*** SUPPLIED ENTRIES ***

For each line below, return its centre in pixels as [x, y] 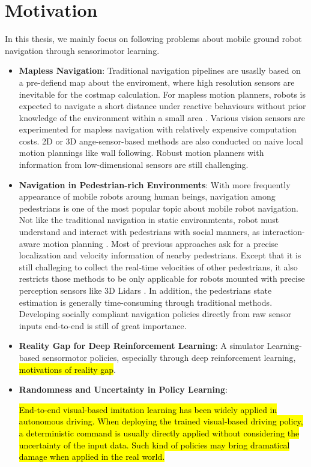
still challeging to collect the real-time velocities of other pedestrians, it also [158, 266]
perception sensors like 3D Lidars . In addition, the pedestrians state [145, 290]
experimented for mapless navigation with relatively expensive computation [158, 129]
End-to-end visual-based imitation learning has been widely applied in [148, 409]
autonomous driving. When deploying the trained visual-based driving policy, [161, 421]
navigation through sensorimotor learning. [82, 50]
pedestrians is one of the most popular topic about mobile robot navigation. [159, 208]
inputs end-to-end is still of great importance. [103, 325]

*** End of SUPPLIED ENTRIES ***

PROMPT: With the pictures excluded, the records are to be reproduced exactly.

EXPECTED ANSWER:
For each line below, return its centre in pixels as [x, y] 
still challeging to collect the real-time velocities of other pedestrians, it also [158, 266]
perception sensors like 3D Lidars . In addition, the pedestrians state [145, 290]
experimented for mapless navigation with relatively expensive computation [158, 129]
End-to-end visual-based imitation learning has been widely applied in [148, 409]
autonomous driving. When deploying the trained visual-based driving policy, [161, 421]
navigation through sensorimotor learning. [82, 50]
pedestrians is one of the most popular topic about mobile robot navigation. [159, 208]
inputs end-to-end is still of great importance. [103, 325]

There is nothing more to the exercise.